Connolly, 40, who lives in West Roxbury, made waves when he voted against a Boston Teachers Union contract last year, balking at supporting a contract that didn’t ensure longer school days. He also ruffled feathers when he announced for mayor before Menino announced his retirement.

Just out of college, he taught school for several years before getting his law degree. He comes from a political family. His father was a long-time Massachusetts secretary of state, while his mother was chief justice of the state’s district courts. He was first elected to the council in 2007 and has been reelected twice.

Dan Conlin, a 23-year-old who works for the state Department of Revenue, voted this morning for Connolly at Holy Name Parish in West Roxbury.

“Growing up, one of the things that was important to me was education and he grabbed my attention with that,” Conlin said.

At the West Roxbury branch library, Judie Walsh, 64, said she wasn’t sure who she was going to vote for until she walked into the polling place.

She had narrowed it down to three candidates – Connolly, Walsh, and Conley.
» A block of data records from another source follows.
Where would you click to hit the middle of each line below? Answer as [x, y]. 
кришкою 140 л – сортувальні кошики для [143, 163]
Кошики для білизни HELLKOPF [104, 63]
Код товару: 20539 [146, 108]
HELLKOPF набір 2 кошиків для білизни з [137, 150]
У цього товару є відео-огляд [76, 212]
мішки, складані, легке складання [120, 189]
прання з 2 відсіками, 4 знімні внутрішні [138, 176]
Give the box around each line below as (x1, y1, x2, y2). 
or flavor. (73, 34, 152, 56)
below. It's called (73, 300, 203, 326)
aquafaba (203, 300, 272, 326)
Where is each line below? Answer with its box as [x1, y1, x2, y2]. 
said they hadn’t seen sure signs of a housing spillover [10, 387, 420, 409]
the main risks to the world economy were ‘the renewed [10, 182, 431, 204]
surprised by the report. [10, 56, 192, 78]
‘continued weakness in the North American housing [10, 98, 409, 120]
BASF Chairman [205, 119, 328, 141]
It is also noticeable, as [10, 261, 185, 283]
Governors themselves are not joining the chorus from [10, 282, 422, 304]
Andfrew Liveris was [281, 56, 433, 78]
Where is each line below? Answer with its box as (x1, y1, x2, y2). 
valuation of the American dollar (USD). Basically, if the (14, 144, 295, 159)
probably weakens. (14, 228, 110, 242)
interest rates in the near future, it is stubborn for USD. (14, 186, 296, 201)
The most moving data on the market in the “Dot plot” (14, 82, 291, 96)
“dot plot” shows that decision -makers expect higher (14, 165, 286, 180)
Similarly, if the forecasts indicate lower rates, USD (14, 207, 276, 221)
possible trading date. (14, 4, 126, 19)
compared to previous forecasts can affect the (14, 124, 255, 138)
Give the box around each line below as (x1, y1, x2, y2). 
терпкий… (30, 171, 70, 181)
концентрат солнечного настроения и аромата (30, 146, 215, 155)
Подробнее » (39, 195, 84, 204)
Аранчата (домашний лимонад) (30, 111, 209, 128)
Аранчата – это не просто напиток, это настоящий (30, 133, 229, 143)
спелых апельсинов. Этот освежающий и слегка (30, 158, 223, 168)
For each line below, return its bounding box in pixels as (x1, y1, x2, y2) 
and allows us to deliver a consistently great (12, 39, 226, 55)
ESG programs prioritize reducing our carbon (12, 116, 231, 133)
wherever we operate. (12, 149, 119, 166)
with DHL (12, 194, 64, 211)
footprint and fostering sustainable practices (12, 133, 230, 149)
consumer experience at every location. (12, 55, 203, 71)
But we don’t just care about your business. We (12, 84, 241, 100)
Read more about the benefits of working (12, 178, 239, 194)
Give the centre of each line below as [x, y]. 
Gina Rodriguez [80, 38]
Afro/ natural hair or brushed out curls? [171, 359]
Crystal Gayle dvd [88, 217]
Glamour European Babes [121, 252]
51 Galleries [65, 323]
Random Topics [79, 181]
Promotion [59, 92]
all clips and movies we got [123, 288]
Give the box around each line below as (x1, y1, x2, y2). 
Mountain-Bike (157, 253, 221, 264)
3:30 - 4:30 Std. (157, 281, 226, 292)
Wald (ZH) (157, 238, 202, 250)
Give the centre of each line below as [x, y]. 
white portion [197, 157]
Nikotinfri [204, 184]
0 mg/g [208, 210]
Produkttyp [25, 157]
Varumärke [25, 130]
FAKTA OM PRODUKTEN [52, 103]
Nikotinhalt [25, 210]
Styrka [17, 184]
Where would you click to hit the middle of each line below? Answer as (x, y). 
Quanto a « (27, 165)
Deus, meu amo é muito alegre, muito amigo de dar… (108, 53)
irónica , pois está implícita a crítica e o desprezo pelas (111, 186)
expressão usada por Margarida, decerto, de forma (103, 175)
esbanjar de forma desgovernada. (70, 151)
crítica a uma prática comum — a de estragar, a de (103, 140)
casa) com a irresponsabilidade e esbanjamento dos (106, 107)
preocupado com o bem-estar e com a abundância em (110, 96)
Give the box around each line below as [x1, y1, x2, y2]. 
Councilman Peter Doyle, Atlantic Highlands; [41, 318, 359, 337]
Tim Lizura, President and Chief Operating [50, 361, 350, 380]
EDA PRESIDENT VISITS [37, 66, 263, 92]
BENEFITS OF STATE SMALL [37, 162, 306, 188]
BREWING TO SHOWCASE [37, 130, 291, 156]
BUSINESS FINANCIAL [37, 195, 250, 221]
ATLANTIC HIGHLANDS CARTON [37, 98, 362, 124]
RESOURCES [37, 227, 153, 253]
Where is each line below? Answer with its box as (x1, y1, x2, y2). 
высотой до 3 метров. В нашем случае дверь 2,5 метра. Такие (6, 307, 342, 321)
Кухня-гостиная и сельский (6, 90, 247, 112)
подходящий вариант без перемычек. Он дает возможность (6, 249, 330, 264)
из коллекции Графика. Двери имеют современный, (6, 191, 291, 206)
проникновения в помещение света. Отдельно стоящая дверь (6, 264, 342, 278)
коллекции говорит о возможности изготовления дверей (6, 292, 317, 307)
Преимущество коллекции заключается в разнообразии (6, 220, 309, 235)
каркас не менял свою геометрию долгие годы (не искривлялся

“It was very difficult because they are such a good group, but I like everything about Walsh,’’ she said. “He just seems to connect with me more.’’

The other candidates in the race were City Councilor at Large Felix G. Arroyo, non-profit executive John F. Barros, radio station executive Charles L. Clemons Jr., City Councilor Rob Consalvo, City Councilor Michael P. Ross, Codman Square Health Center founder Bill Walczak, former teacher David James Wyatt, and City Councilor Charles C. Yancey.

Jim O’Sullivan of the Globe staff and correspondent Patrick D. Rosso contributed to this report.